5. SETTLEMENT. The Company shall have no obligation to indemnify Indemnitee
under this Agreement for any amounts paid in full settlement and/or compromise
of any Claim that was effected without Company's prior written consent. The
Company shall not enter into any full settlement and/or compromise of any Claim
in any manner that would impose any Damages on Indemnitee without Indemnitee's
written consent. Neither the Company nor Indemnitee shall unreasonably withhold,
condition or delay their consent to any proposed settlement or compromise. The
exercise of any right of consent or withholding of consent under this Section 5
shall not affect, excuse, modify or relieve the Company of any of its
obligations under this Agreement.
6. MAINTENANCE OF INSURANCE. (a) The Company hereby represents and warrants
that policies of directors' and officers' liability insurance ("D&O Insurance")
have been purchased by the Company and that such policies are in full force and
effect. The Indemnitee acknowledges that he has been informed of, and provided
access to, the D&O Policies.
(b) The Company hereby covenants and agrees that, so long as
Indemnitee shall continue to serve as a director or officer of the Company
and thereafter so long as Indemnitee shall be subject to any possible claim
or threatened, pending or completed action, suit or proceeding, whether
civil, criminal or investigative, by reason of the fact that Indemnitee was
a director or officer of the Company, the Company, subject to Section 2(d),
shall maintain in full force and effect D&O Insurance.
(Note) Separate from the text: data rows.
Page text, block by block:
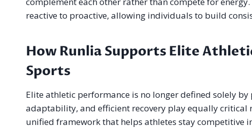
reactive to proactive, allowing individuals to build
How Runlia Supports Elite
Sports
Elite athletic performance is no longer defined solely
adaptability, and efficient recovery play equally critical
unified framework that helps athletes stay competitive

(c) In all policies of D&O Insurance, Indemnitee shall be named as an
insured in such a manner as to provide Indemnitee the same rights and
benefits, subject to the same limitations, as are accorded to the Company's
directors or officers most favorably insured by such policy.
(d) The Company shall have no obligation to maintain D&O Insurance if
the Company determines in good faith that such insurance is not reasonably
available, the premium costs for such insurance is disproportionate to the
amount of coverage provided, or the coverage provided by such insurance is
limited by exclusions so as to provide an insufficient benefit.
7. RIGHTS NOT EXCLUSIVE. The rights provided hereunder shall not be deemed
exclusive of any other rights to which Indemnitee may be entitled under any
bylaw, agreement, vote of stockholders or of disinterested directors or
otherwise, both as to action in his official capacity and as to action in any
other capacity, and shall continue after Indemnitee ceases to serve the Company
as a director, officer, employee as the case may be.
8. SEVERABILITY. In the event that any provision of this Agreement is
determined by a court to require the Company to do or to fail to do an act that
is in violation of applicable law, such provision shall be limited or modified
in its application to the minimum extent necessary to avoid a violation of law,
and, as so limited or modified, such provision and the balance of this Agreement
shall be enforceable in accordance with their terms.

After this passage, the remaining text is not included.